2. 4 BRIN (PostgreSQL)

Super-cheap index by "naturally sorted" tables (append-only by time). Good for time-series with large tables.

2. 5 Bitmap (MySQL/InnoDB: none native; DW-DBMS/OLAP)

Effective for low cardinality and facets, more often in column storage.

2. 6 Column indices (ClickHouse)

Primary key + data skipping (minmax), secondary через `skip indexes` (bloom, set).
OLAP queries with aggregations and ranges.

2. 7 Inverted indexes (Elasticsearch/OpenSearch)

Full text, facets, hybrid search.

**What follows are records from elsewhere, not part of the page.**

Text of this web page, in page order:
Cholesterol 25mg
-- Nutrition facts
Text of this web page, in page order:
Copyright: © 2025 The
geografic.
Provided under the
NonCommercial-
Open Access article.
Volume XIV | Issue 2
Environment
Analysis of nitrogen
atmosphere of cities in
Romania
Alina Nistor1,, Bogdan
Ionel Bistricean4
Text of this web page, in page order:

For precise filters, use keyword fields and doc values.

2. 8 MongoDB

Single, compound, multikey (arrays), partial, TTL, text, hashed (for uniform key sharding).

3) Key and composite index design

3. 1 Left prefix rule

The order of the fields in the index determines usability.
Query'WHERE tenant_id =? AND created_at >=? ORDER BY created_at DESC` → индекс `(tenant_id, created_at DESC, id DESC)`.

3. 2 Tie-breaker

Add a unique tail (usually 'id') for stable sorting and seek pagination.

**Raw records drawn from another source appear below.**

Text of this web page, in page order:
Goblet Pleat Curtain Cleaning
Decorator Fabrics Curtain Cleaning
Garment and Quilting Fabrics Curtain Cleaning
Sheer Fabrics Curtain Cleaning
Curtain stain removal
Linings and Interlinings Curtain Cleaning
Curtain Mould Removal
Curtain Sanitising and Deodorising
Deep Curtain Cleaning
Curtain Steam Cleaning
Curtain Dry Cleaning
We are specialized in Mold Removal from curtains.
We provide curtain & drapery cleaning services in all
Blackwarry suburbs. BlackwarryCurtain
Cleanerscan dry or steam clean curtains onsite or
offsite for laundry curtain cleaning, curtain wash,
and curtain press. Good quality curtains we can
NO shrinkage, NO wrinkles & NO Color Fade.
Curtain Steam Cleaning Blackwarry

3. 3 Partial/filtered indices

Index only "hot" subsets:

sql
CREATE INDEX idx_orders_paid_recent
ON orders (created_at DESC, id DESC)
WHERE status = 'paid' AND created_at > now() - interval '90 days';

3. 4 Covering indices

Include "readable" fields in the index (MySQL: 'INCLUDE' none; PG 11+: `INCLUDE`):

sql
CREATE INDEX idx_user_lastseen_inc ON users (tenant_id, last_seen DESC) INCLUDE (email, plan);

3. 5 Functional/calculated

Normalize keys in index:

sql
CREATE INDEX idx_norm_email ON users (lower(email));

4) Partitioning and sharding

4. 1 Partitioning (PG native/table inheritance; MySQL RANGE/LIST)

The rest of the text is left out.